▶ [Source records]
================
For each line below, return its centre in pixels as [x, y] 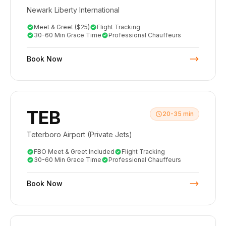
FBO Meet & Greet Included [74, 152]
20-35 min [178, 114]
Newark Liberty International [73, 10]
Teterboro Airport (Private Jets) [79, 134]
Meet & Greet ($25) [62, 27]
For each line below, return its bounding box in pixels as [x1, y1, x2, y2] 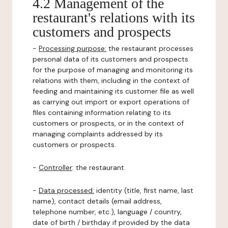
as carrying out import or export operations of [33, 97, 189, 106]
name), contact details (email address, [33, 196, 162, 206]
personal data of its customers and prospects [33, 54, 188, 64]
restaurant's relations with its [33, 10, 195, 25]
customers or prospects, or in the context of [33, 119, 184, 128]
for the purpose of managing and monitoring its [33, 65, 193, 74]
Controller [39, 163, 72, 172]
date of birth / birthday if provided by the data [33, 218, 190, 227]
================
▶ [To do]
Go through the records and show every line with the string "Meet" in it.

▶ [Written solution]
FBO Meet & Greet Included [74, 152]
Meet & Greet ($25) [62, 27]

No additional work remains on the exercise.